Statistically significant findings occasionally happen by chance, and it is only convention that makes the .05 threshold sacrosanct. Suppose we set α = .01, so we reject the null hypothesis if P ≤ .01. A finding with a P < .01 will happen, simply by chance, 1% of the time if the null hypothesis is true; this means we would reject a true null hypothesis 1% of the time. If we wish to be more conservative (more sure when we reject the null hypothesis that chance cannot explain the difference observed), we might well choose a 1% threshold.
Let us repeat our experiment twice more, both times with a new coin. On the first repetition, we obtain 8 heads and 2 tails. Calculation of the P value associated with an 8/2 split tells us that, if the coin were unbiased, results as extreme as or more extreme than 8/2 (or 2/8) would occur solely as a result of the play of chance 11 times per 100 (P = .11) (Figure 12.1-1). We have crossed to the other side of the conventional boundary between what is plausible and what is implausible. If we accept the convention, the results are not statistically significant and we will not reject the null hypothesis.
On our final repetition of the experiment, we obtain 7 tails and 3 heads. Experience tells us that such a result, although not the most common, would not be unusual even if the coin were unbiased. The P value confirms our intuition: Results as extreme as, or more extreme than, this 7/3 split would occur under the null hypothesis 34 times per 100 (P = .34) (Figure 12.1-1). Again, we will not reject the null hypothesis.
When investigators compare 2 treatments, the question they ask is, how likely is it that the observed difference, or a larger one, could be a result of chance alone? If we accept the conventional boundary or threshold (P ≤ .05), we will reject the null hypothesis and conclude that the treatment has some effect when the answer to this question is that repetitions of the experiment would yield differences as extreme as or more extreme than those we have observed less than 5% of the time. The 5% refers to both the observed difference and an equally large difference in the opposite direction because both results will be equally implausible (ie, this is a 2-sided significance test). Investigators sometimes conduct 1-sided significance tests where they consider differences in only 1 direction.
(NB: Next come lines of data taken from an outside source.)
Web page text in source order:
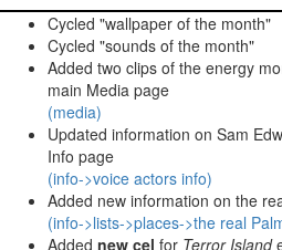
Cycled "wallpaper of the month"
Cycled "sounds of the month"
Added two clips of the energy
main Media page
(media)
Updated information on Sam
Info page
(info->voice actors info)
Added new information on the
(info->lists->places->the real
Added new cel for Terror Island
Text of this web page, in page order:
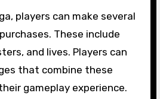
players can make several
These include
and lives. Players can
that combine these
gameplay experience.
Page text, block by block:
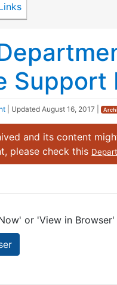
Support
| Updated August 16, 2017
and its content
please check this
or 'View in
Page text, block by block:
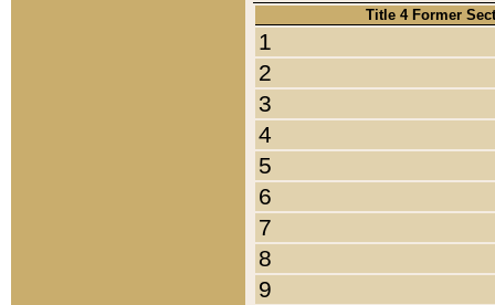
Title 4 Former
1
2
3
4
5
6
7
8
9
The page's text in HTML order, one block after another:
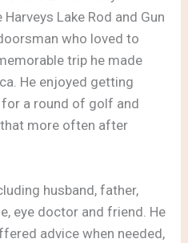
Lake Rod and Gun
who loved to
trip he made
He enjoyed getting
a round of golf and
more often after
husband, father,
eye doctor and friend. He
advice when needed,
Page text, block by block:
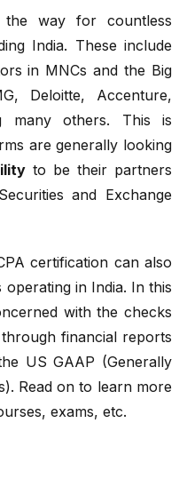
the way for countless
India. These include
in MNCs and the Big
Deloitte, Accenture,
many others. This is
are generally looking
to be their partners
and Exchange
certification can also
in India. In this
with the checks
financial reports
US GAAP (Generally
Read on to learn more
exams, etc.
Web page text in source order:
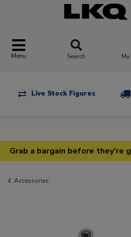
Menu Search
Live Stock Figures
Grab a bargain before they're
Accessories
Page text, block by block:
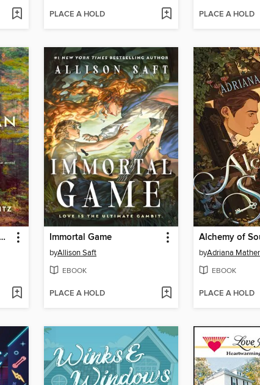
PLACE A HOLD PLACE A HOLD
the Woodsman Immortal Game
byAllison Saft
EBOOK
PLACE A HOLD
Alchemy of
byAdriana Mather
EBOOK
PLACE A HOLD
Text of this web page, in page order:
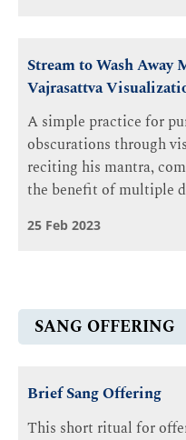
Stream to Wash Away
Vajrasattva
A simple practice for
obscurations through
reciting his mantra,
the benefit of multiple
25 Feb 2023
SANG OFFERING
Brief Sang Offering
This short ritual for
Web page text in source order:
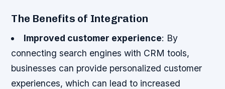
The Benefits of Integration
Improved customer experience: By
connecting search engines with CRM tools,
businesses can provide personalized customer
experiences, which can lead to increased
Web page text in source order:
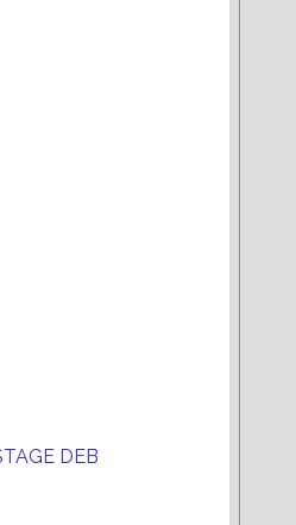
DEB
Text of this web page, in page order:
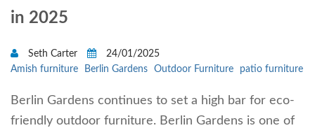
in 2025
Seth Carter
24/01/2025
Amish furniture
Berlin Gardens Outdoor Furniture patio furniture
Berlin Gardens continues to set a high bar for eco-
friendly outdoor furniture. Berlin Gardens is one of
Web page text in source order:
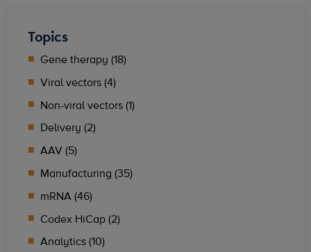
Topics
Gene therapy (18)
Viral vectors (4)
Non-viral vectors (1)
Delivery (2)
AAV (5)
Manufacturing (35)
mRNA (46)
Codex HiCap (2)
Analytics (10)
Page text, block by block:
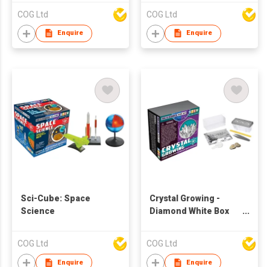
COG Ltd
Enquire
COG Ltd
Enquire
Sci-Cube: Space
Science
COG Ltd
Enquire
Crystal Growing -
Diamond White Box
COG Ltd
Enquire
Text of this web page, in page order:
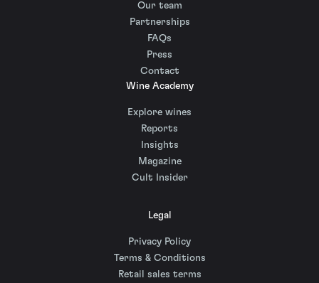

Let us return to the example of the randomized trial in which investigators compared enalapril and the combination of hydralazine and nitrates in 804 men with heart failure. The results of this study illustrate hypothesis testing using a dichotomous (yes/no) outcome, in this case, mortality.2 During the follow-up period, which ranged from 6 months to 5.7 years, 132 of 403 patients (33%) assigned to receive enalapril died, as did 153 of 401 (38%) of those assigned to receive hydralazine and nitrates. Application of a statistical test that compares proportions (the χ2 test) reveals that if there were actually no underlying difference in mortality between the 2 groups, differences as large as or larger than those actually observed would be expected 11 times per 100 (P = .11). Using the hypothesis-testing framework and the conventional threshold of P < .05, we would conclude that we cannot reject the null hypothesis and that the difference observed is compatible with chance.